## WHAT NEEDS TO BE DONE
The response must consist of the lines below from the one with "some time depending" through the one with "Download all books", exactly as they appear and with both ends kept.

BEGIN DATA PROVIDED

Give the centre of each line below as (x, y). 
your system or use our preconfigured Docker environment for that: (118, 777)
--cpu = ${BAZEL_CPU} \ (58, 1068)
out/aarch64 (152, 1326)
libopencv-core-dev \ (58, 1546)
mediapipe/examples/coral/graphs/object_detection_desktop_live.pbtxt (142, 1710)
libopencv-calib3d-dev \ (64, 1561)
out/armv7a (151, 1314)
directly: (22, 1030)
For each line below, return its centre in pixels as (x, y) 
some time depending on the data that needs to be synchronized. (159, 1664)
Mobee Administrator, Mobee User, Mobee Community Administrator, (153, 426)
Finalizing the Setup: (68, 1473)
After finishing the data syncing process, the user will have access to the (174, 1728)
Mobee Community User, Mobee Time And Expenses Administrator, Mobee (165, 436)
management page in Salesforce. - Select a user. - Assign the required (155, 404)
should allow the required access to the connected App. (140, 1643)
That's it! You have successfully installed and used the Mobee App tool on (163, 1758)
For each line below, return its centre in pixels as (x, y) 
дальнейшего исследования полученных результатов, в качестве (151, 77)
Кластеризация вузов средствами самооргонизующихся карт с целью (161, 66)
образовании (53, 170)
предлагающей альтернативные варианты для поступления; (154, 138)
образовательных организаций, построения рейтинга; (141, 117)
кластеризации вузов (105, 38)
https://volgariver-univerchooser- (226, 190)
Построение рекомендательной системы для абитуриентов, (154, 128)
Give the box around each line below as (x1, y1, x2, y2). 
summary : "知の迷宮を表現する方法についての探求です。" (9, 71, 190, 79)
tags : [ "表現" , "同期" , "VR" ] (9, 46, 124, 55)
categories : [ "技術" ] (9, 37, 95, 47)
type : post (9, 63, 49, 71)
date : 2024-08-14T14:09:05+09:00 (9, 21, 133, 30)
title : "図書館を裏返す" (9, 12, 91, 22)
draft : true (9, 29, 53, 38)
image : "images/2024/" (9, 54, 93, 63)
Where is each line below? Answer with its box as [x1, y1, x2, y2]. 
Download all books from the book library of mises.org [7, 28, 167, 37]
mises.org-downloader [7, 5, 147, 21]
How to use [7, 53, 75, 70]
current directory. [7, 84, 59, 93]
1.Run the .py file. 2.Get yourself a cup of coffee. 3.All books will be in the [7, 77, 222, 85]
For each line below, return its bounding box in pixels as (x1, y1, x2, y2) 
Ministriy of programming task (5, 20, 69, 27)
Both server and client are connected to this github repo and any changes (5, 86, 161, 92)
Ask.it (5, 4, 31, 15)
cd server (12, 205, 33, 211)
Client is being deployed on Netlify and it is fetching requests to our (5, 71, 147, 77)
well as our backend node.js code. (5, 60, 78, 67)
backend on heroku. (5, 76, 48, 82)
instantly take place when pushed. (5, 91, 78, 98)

END DATA PROVIDED
BEGIN DATA PROVIDED

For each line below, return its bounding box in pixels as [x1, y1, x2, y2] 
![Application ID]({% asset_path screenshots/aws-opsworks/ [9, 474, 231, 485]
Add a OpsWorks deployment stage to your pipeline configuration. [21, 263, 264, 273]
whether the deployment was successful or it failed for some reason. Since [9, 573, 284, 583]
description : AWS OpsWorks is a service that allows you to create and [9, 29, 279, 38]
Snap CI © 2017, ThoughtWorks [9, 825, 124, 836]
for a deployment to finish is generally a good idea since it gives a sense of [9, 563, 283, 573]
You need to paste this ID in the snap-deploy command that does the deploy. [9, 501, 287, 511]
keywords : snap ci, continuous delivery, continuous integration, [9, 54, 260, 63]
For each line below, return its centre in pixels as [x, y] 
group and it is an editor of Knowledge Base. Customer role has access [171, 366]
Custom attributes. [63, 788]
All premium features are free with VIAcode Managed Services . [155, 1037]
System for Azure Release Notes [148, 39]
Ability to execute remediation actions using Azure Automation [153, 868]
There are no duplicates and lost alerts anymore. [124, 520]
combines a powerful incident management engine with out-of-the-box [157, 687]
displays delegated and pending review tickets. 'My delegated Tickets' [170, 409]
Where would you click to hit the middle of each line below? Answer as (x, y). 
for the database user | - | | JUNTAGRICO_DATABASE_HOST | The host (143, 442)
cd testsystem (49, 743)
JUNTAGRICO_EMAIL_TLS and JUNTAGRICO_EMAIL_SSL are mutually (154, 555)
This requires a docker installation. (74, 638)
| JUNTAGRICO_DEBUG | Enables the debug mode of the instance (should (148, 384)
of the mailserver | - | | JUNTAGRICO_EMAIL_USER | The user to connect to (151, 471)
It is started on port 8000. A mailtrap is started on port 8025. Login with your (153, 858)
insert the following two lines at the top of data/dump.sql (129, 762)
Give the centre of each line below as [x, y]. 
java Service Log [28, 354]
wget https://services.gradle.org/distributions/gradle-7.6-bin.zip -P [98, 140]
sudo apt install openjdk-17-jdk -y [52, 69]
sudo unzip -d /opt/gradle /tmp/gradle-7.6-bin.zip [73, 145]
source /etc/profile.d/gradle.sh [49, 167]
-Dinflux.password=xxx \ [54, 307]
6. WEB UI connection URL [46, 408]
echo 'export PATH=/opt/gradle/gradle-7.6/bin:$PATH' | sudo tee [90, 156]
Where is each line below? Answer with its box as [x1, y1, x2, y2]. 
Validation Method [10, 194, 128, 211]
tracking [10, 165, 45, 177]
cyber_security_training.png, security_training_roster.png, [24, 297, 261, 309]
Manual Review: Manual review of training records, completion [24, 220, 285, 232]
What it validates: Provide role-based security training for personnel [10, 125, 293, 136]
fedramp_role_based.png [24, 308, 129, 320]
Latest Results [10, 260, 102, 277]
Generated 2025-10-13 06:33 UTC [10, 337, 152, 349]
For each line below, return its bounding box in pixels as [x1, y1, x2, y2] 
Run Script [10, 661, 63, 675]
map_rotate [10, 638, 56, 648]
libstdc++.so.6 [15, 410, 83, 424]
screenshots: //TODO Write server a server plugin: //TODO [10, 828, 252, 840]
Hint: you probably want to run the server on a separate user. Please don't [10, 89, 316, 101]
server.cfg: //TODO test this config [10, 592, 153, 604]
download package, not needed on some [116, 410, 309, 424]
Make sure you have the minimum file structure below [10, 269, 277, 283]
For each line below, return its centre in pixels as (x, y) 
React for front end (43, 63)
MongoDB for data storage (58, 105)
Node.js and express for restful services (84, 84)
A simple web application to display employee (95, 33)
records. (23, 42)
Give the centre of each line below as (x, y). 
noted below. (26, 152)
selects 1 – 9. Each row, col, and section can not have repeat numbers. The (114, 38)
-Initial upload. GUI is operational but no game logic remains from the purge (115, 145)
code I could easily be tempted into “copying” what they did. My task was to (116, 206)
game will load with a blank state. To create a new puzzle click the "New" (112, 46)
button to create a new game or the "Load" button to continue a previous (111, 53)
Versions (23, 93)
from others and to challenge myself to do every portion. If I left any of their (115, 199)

END DATA PROVIDED
BEGIN DATA PROVIDED

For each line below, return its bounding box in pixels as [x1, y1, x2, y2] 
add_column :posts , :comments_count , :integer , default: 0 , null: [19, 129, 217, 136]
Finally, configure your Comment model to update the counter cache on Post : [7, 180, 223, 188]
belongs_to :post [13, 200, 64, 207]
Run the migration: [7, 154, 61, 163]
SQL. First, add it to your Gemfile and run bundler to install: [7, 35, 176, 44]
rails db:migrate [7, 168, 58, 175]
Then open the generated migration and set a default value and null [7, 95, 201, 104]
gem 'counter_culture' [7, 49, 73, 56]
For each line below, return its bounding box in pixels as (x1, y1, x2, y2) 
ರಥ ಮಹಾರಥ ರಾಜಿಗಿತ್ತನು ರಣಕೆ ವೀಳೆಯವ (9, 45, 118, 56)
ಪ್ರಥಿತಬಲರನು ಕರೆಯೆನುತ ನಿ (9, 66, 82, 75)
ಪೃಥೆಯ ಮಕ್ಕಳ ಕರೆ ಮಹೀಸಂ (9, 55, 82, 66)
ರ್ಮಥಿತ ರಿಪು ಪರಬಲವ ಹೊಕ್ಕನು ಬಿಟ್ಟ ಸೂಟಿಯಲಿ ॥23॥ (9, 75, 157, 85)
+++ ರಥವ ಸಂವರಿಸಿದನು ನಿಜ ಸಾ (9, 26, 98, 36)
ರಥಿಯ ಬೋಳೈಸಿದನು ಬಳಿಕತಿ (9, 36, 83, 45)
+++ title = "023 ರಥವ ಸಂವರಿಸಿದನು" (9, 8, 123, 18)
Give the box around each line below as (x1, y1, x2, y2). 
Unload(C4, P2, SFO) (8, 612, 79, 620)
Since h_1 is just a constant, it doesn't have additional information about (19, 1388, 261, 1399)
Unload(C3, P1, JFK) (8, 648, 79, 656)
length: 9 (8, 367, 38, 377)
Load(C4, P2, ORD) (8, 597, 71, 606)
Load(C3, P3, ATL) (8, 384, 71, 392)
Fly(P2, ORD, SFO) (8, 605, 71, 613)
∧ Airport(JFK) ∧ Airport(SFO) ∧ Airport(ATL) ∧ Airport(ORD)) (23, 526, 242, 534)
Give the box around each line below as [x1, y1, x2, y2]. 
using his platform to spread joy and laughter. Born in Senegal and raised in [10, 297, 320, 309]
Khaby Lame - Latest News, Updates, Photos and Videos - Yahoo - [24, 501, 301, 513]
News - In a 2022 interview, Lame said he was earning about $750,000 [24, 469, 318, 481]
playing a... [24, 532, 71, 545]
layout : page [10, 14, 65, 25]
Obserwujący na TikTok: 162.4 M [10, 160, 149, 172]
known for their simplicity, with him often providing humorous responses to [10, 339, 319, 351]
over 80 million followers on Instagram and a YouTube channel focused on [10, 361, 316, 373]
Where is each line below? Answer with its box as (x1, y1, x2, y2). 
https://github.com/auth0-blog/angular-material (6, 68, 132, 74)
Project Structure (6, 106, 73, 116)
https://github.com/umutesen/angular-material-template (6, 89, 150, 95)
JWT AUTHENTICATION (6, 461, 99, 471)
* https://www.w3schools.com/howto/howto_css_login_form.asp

END DATA PROVIDED

## OUTPUT OF THE TASK
some time depending on the data that needs to be synchronized. (159, 1664)
Mobee Administrator, Mobee User, Mobee Community Administrator, (153, 426)
Finalizing the Setup: (68, 1473)
After finishing the data syncing process, the user will have access to the (174, 1728)
Mobee Community User, Mobee Time And Expenses Administrator, Mobee (165, 436)
management page in Salesforce. - Select a user. - Assign the required (155, 404)
should allow the required access to the connected App. (140, 1643)
That's it! You have successfully installed and used the Mobee App tool on (163, 1758)
For each line below, return its centre in pixels as (x, y) 
дальнейшего исследования полученных результатов, в качестве (151, 77)
Кластеризация вузов средствами самооргонизующихся карт с целью (161, 66)
образовании (53, 170)
предлагающей альтернативные варианты для поступления; (154, 138)
образовательных организаций, построения рейтинга; (141, 117)
кластеризации вузов (105, 38)
https://volgariver-univerchooser- (226, 190)
Построение рекомендательной системы для абитуриентов, (154, 128)
Give the box around each line below as (x1, y1, x2, y2). 
summary : "知の迷宮を表現する方法についての探求です。" (9, 71, 190, 79)
tags : [ "表現" , "同期" , "VR" ] (9, 46, 124, 55)
categories : [ "技術" ] (9, 37, 95, 47)
type : post (9, 63, 49, 71)
date : 2024-08-14T14:09:05+09:00 (9, 21, 133, 30)
title : "図書館を裏返す" (9, 12, 91, 22)
draft : true (9, 29, 53, 38)
image : "images/2024/" (9, 54, 93, 63)
Where is each line below? Answer with its box as [x1, y1, x2, y2]. 
Download all books from the book library of mises.org [7, 28, 167, 37]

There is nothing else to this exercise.